Special journal issues on the topic of Cognitive Sociology has been published by the scientific journals Poetics and the European Journal of Social Theory in 2010 and 2007 respectively.

Graduate-level courses in cognitive sociology has been organized at the University of Copenhagen by Jacob Strandell in 2014 and 2016

In order to organize this interdisciplinary investigation, scholars have articulated five models of the actor that stress different locations of human cognition in relation to the social contract. These models are:
1. Universal cognitivism stresses "naturalistic explanations of human behavior". This is reflected in the work of Stephen Park Turner, Omar Lizardo and Gabriel Ignatow.

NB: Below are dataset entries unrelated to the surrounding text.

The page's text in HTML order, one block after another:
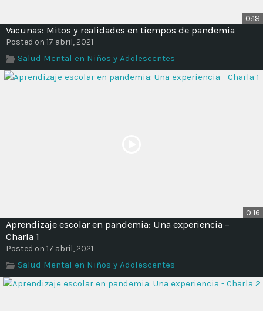
0:18
Vacunas: Mitos y realidades en tiempos de pandemia
Posted on 17 abril, 2021
Salud Mental en Niños y Adolescentes
0:16
Aprendizaje escolar en pandemia: Una experiencia –
Charla 1
Posted on 17 abril, 2021
Salud Mental en Niños y Adolescentes
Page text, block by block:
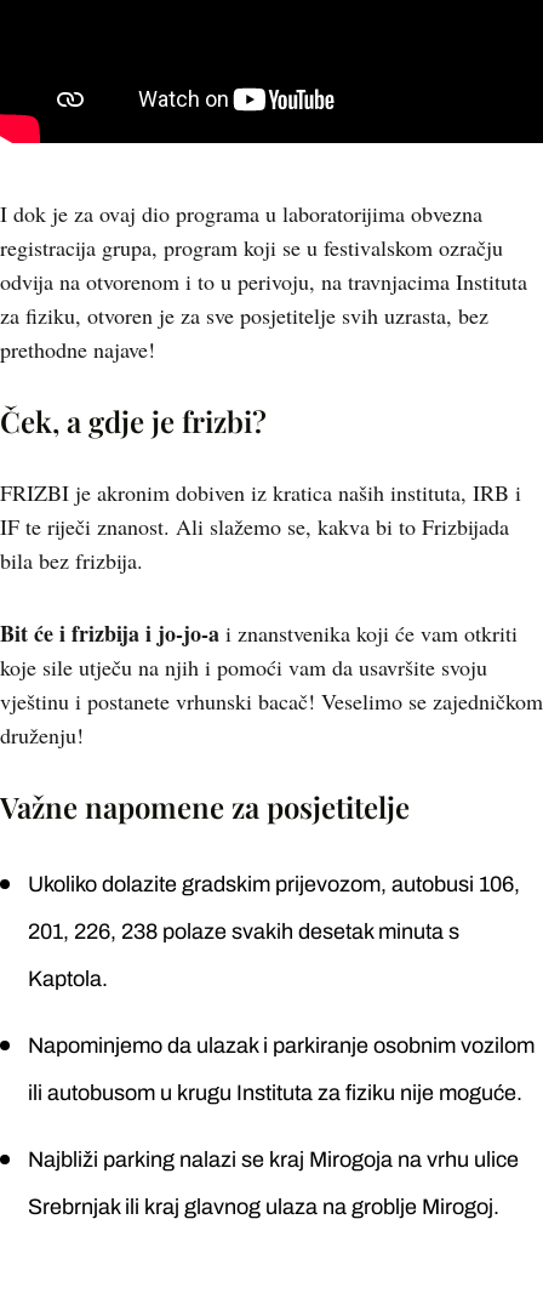
I dok je za ovaj dio programa u laboratorijima obvezna
registracija grupa, program koji se u festivalskom ozračju
odvija na otvorenom i to u perivoju, na travnjacima Instituta
za fiziku, otvoren je za sve posjetitelje svih uzrasta, bez
prethodne najave!
Ček, a gdje je frizbi?
FRIZBI je akronim dobiven iz kratica naših instituta, IRB i
IF te riječi znanost. Ali slažemo se, kakva bi to Frizbijada
bila bez frizbija.
Bit će i frizbija i jo-jo-a i znanstvenika koji će vam otkriti
koje sile utječu na njih i pomoći vam da usavršite svoju
vještinu i postanete vrhunski bacač! Veselimo se zajedničkom
druženju!
Važne napomene za posjetitelje
Ukoliko dolazite gradskim prijevozom, autobusi 106,
201, 226, 238 polaze svakih desetak minuta s
Kaptola.
Napominjemo da ulazak i parkiranje osobnim vozilom
ili autobusom u krugu Instituta za fiziku nije moguće.
Najbliži parking nalazi se kraj Mirogoja na vrhu ulice
Srebrnjak ili kraj glavnog ulaza na groblje Mirogoj.
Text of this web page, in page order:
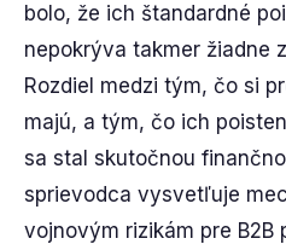
bolo, že ich štandardné
nepokrýva takmer žiadne
Rozdiel medzi tým, čo si
majú, a tým, čo ich
sa stal skutočnou
sprievodca vysvetľuje
vojnovým rizikám pre B2B
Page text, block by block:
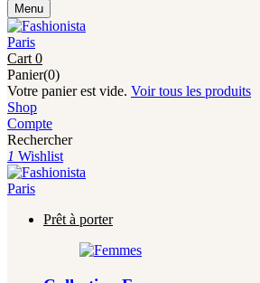
Menu
Cart 0
Panier(0)
Votre panier est vide. Voir tous les produits
Shop
Compte
Rechercher
1 Wishlist
Prêt à porter
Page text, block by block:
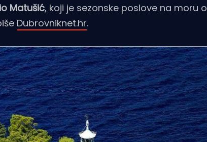
Matušić, koji je sezonske poslove na moru
Dubrovniknet.hr.
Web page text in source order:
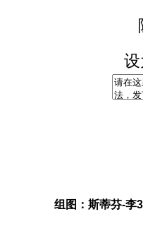
组图：斯蒂芬-李
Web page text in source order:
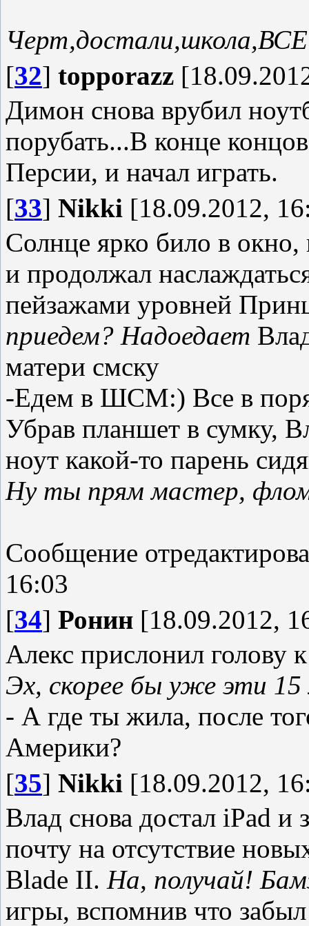
[32] topporazz
Димон снова врубил
порубать...В конце
Персии, и начал играть.
[33] Nikki [18.09.2012,
Солнце ярко било в окно,
и продолжал
пейзажами уровней
приедем? Надоедает
матери смску
-Едем в ШСМ:) Все в
Убрав планшет в сумку,
ноут какой-то парень
Ну ты прям мастер,
Сообщение
16:03
[34] Ронин [18.09.2012,
Алекс прислонил голову
Эх, скорее бы уже эти
- А где ты жила, после
Америки?
[35] Nikki [18.09.2012,
Влад снова достал iPad и
почту на отсутствие
Blade II. На, получай!
игры, вспомнив что
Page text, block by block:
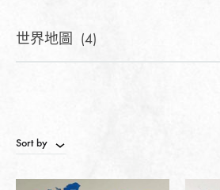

2. Fuzzy universal cognitivism "emphasizes naturalism in the explanations, but its ontological positions are not as balanced as plural cognitivism". This is reflected in the work of Jürgen Habermas and Paul DiMaggio.
3. Plural cognitivism seeks to formulate a "balanced model of the actor subjected to socio-mental control. Socio-mental control describes how impersonal cognitive norms shape the thinking, learning, and courses of activity individual actors are able to undertake as a result of institutional reflexivity." Institutional reflexivity is a process described by Goffman in "The Arrangement between the Sexes". This is reflected in the work of Eviatar Zerubavel and his students.
4. Fuzzy individual cognitivism "emphasizes humanism in the explanations, but its ontological positions are not as balanced as plural cognitivism". This is reflected in the work of Luc Boltanski and Laurent Thévenot as well as Alban Bouvier.
5. Individual cognitivism investigates the "inner determinants of action with respect to the practical, cognitive, and moral properties of social facts." This is reflected in the work of Raymond Boudon and Patrick Pharo.